By Zach Nickels
A recent filing in the U.S. District Court for the Southern District of New York provides yet another example of the importance of understanding the intersection of personal property rights, licences, copyright and non-fungible tokens (“NFTs”) and the distinctions between them.
In TAMARINDART, LLC v. Raisa Husain and Owais Husain as Administrators of the Estate of Maqbool Fida Husain, the plaintiff TamarindArt (“Tamarind”), a fine art gallery located in New York City, filed a complaint in response to a cease-and-desist letter it received from the estate of the late artist Maqbool Fida Husain (“Estate”). The Estate’s cease-and-desist was aimed at derailing Tamarind’s imminent NFT project based on Husain’s famous painting entitled “Lightning”, accusing them of copyright infringement. In their complaint, Tamarind seeks, among other things, a declaratory judgment of non-infringement of copyright purported to be owned by the Estate and monetary damages in an amount determined at trial.

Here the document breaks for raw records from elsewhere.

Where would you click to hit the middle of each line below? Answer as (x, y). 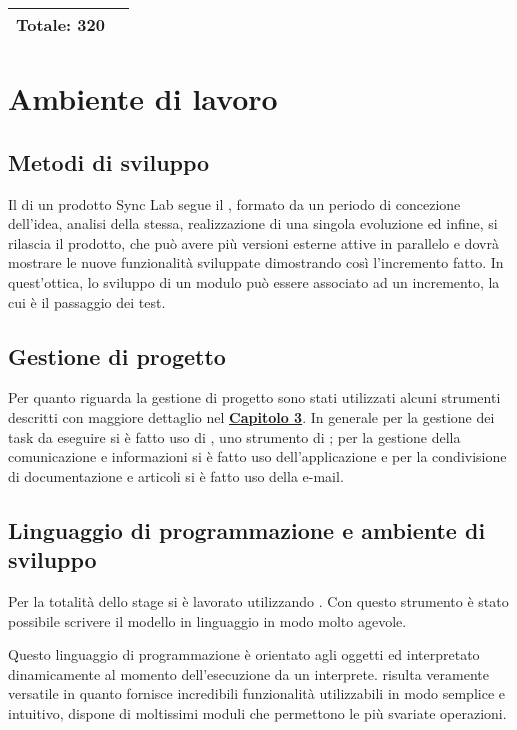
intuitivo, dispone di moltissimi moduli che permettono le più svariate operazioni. (257, 712)
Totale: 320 (60, 24)
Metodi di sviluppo (109, 161)
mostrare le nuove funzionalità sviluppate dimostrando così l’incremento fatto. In (256, 262)
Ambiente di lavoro (143, 98)
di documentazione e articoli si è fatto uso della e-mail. (176, 475)
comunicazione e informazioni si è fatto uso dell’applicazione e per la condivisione (257, 456)
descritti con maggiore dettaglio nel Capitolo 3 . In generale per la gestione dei (251, 416)
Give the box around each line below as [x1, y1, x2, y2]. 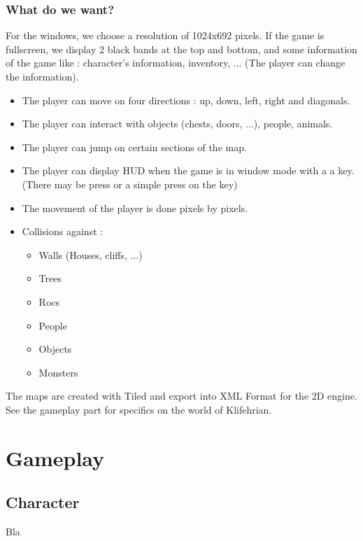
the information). [6, 69, 79, 83]
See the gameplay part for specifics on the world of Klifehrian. [6, 402, 272, 416]
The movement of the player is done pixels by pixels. [22, 200, 248, 215]
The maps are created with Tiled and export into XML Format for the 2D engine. [6, 388, 357, 403]
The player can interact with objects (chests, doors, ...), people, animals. [22, 116, 333, 131]
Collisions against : [22, 224, 104, 239]
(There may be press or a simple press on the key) [22, 176, 238, 191]
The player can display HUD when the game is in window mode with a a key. [22, 163, 355, 178]
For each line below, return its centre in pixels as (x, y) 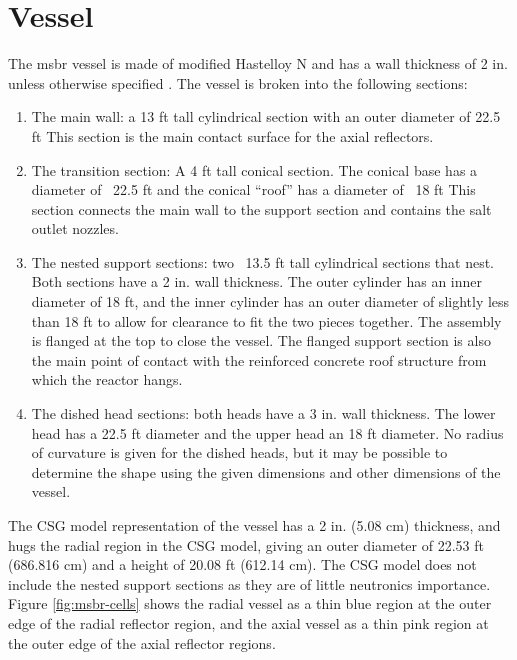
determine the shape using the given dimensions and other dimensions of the (266, 471)
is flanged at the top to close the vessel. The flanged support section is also (261, 340)
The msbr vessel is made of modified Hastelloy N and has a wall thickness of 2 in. (258, 63)
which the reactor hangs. (107, 379)
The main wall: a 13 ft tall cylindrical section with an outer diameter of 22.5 (266, 116)
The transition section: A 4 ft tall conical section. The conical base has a (254, 169)
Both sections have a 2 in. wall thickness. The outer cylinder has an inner (257, 281)
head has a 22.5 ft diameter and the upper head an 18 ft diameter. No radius (267, 432)
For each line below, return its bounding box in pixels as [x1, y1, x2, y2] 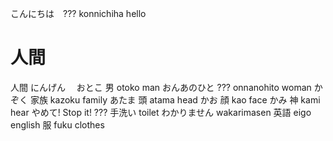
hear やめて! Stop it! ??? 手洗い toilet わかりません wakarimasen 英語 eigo [10, 106, 312, 118]
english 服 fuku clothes [10, 118, 105, 131]
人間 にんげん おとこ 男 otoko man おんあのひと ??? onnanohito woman [10, 81, 312, 93]
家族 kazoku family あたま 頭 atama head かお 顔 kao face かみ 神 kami [29, 93, 321, 106]
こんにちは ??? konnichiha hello [10, 8, 147, 19]
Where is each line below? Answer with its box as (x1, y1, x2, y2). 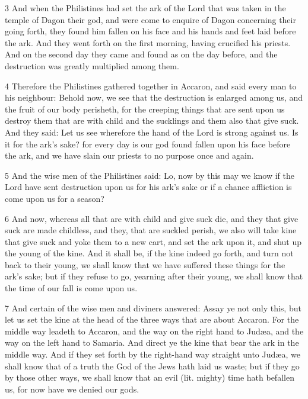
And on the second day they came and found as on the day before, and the (5, 48, 278, 60)
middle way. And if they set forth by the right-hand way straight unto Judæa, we (5, 348, 300, 361)
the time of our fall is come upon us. (5, 282, 138, 294)
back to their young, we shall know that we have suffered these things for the (5, 258, 285, 271)
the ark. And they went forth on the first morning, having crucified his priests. (5, 36, 291, 49)
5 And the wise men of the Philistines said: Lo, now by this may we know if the (5, 169, 295, 181)
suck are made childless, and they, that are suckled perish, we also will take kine (5, 224, 297, 236)
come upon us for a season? (5, 192, 104, 204)
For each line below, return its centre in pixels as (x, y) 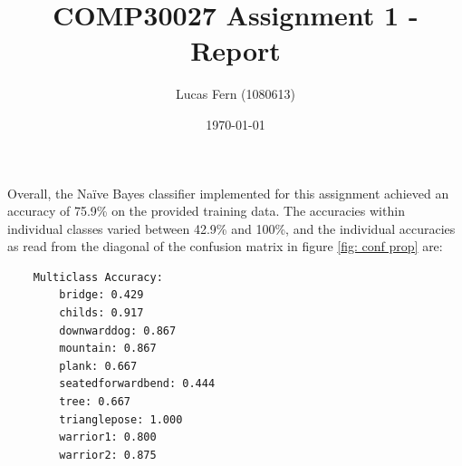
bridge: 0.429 (101, 295)
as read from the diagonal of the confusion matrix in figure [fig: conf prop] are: (225, 246)
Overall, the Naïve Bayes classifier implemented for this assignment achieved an (228, 193)
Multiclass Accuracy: (98, 277)
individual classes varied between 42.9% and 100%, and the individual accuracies (231, 228)
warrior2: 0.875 (108, 455)
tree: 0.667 (95, 402)
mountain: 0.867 (108, 349)
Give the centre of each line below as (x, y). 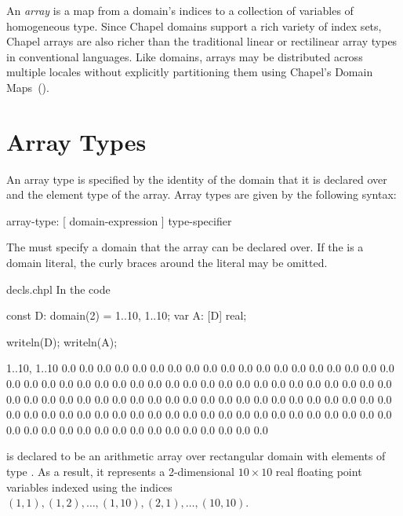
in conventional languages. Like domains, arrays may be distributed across (185, 56)
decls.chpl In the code (58, 289)
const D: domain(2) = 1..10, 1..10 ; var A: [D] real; (127, 315)
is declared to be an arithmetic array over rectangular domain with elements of (196, 456)
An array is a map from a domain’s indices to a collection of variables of (180, 10)
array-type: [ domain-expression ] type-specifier (119, 220)
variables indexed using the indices (89, 487)
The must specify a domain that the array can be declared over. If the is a (185, 247)
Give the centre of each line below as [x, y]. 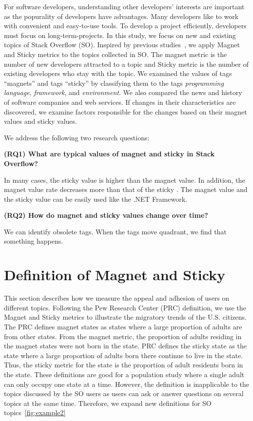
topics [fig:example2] [35, 412]
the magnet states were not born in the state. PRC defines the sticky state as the [125, 346]
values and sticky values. [40, 121]
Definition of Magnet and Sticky [115, 275]
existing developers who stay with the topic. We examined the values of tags [118, 73]
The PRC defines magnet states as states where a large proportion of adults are [123, 326]
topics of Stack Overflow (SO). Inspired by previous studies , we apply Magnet [122, 45]
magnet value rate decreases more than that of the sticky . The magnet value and [126, 189]
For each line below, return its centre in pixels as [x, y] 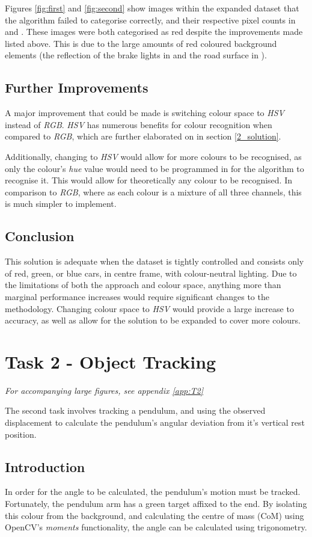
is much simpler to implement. [61, 204]
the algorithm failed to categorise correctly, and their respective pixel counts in [150, 20]
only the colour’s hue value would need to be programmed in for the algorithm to [154, 168]
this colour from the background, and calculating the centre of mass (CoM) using [154, 515]
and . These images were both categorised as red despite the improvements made [154, 32]
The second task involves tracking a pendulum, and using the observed [135, 410]
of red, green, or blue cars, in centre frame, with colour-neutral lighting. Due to [151, 273]
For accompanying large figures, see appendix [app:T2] [104, 390]
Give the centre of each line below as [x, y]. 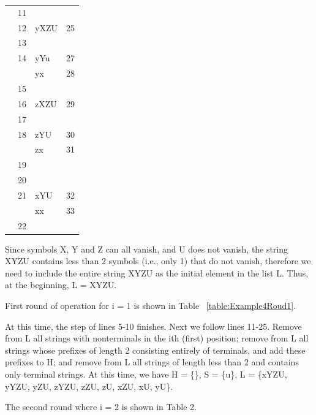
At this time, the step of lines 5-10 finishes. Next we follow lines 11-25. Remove [153, 326]
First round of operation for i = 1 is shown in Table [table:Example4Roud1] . [151, 306]
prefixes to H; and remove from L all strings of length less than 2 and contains [152, 362]
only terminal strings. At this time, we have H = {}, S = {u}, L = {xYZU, [146, 374]
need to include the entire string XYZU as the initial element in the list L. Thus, [157, 272]
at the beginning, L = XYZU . [61, 285]
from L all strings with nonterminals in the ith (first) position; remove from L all [157, 338]
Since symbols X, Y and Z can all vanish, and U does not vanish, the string [147, 249]
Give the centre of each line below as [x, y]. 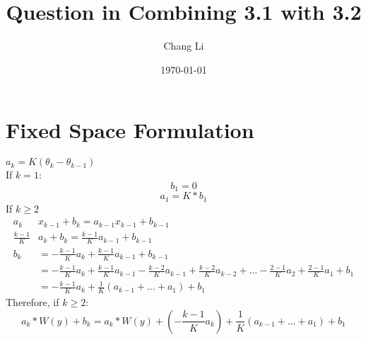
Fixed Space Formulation [130, 130]
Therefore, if [33, 302]
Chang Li [184, 46]
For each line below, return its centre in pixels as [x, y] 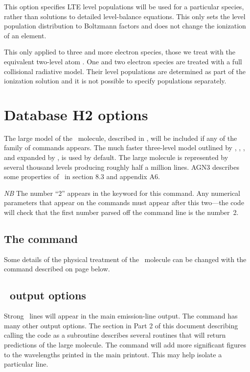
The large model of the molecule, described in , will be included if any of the [121, 138]
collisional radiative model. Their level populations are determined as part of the [125, 71]
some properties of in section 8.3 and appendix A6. [82, 176]
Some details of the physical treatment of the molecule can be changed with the [125, 259]
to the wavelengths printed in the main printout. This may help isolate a [113, 354]
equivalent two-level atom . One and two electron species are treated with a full [123, 61]
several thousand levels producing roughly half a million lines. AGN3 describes [122, 167]
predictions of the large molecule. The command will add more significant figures [125, 345]
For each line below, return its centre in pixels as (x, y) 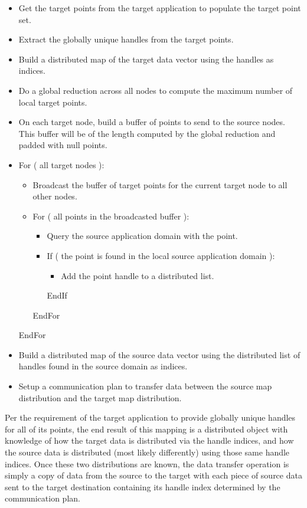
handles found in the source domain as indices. (103, 366)
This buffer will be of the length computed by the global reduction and (147, 133)
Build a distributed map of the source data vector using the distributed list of (159, 354)
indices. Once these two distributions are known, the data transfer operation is (147, 463)
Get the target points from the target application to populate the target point (160, 8)
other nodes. (55, 196)
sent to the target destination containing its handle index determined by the (143, 486)
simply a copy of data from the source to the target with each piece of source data (153, 475)
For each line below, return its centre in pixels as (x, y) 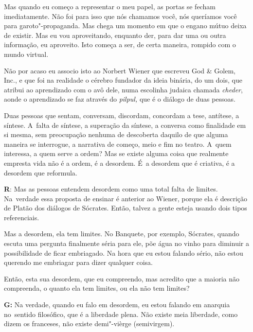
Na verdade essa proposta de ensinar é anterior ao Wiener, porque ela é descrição (126, 198)
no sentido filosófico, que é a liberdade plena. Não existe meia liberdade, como (121, 314)
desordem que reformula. (41, 172)
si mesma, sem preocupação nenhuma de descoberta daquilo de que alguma (116, 134)
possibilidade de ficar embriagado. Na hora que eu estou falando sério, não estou (124, 253)
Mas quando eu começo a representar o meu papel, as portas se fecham (110, 6)
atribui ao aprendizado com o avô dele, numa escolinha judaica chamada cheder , (123, 89)
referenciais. (22, 217)
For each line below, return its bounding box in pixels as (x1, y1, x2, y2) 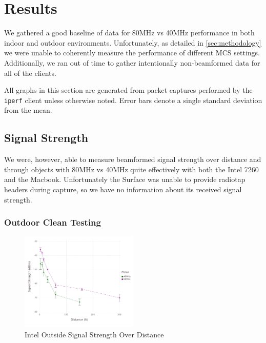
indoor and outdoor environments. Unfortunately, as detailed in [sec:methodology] (4, 37, 261, 48)
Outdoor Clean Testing (4, 216, 101, 229)
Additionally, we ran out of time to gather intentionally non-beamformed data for (4, 57, 260, 68)
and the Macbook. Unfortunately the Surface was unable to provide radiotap (4, 174, 245, 185)
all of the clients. (4, 67, 56, 78)
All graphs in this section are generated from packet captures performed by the (4, 85, 253, 95)
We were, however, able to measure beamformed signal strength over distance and (4, 154, 261, 165)
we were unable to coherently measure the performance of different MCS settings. (4, 47, 260, 58)
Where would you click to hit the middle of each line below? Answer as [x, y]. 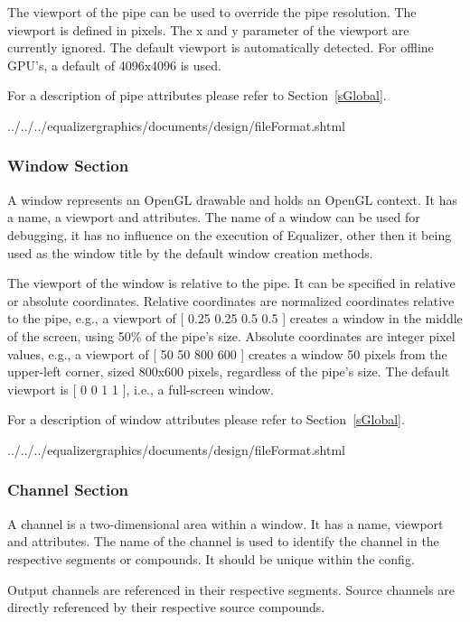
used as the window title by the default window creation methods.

Tamarind purchased the 60-foot-long “Lightning” in 2002 for $400,000, and upon the sale Husain (the work’s creator and copyright owner) allegedly granted Tamarind an “exclusive, royalty-free, worldwide license to display, market, reproduce and resell all or any part of the artwork”, which included “all digital and off-line media”.
However, beyond this expansive licence, Tamarind also claims that Husain offered “all the rights [in Lightning] including the copyright” such that Tamarind would be able to print posters, graphics or any digital works of Lightning in order to recoup some of the money spent purchasing the work.
Eventually, Husain passed in 2011, and earlier this year Tamarind prepared to launch the “LightningNFT project” which involved the release of a still undetermined number of NFTs incorporating aspects of Lightning with 62 unique traits.
Lightning Strikes… Twice?
On January 8, 2022 Tamarind received the cease-and-desist letter from the Estate, which claimed that although Tamarind owned the physical artwork, it did not own the copyright in the work, and therefore had no right to reproduce, distribute copies or create derivative works based on the work or display it publicly.
Considerations of Interest (From a Canadian Copyright Perspective)
Although this dispute has yet to be resolved, it highlights some of the issues that both copyright holders and licensees can face in the burgeoning NFT-minting industry, and provides an opportunity to reflect on some important considerations when dealing with copyright and NFTs:
Personal Property Rights Are Not The Same As Copyrights
- Owning a physical copy of a work in which copyright subsists =/= owning the copyright in the work.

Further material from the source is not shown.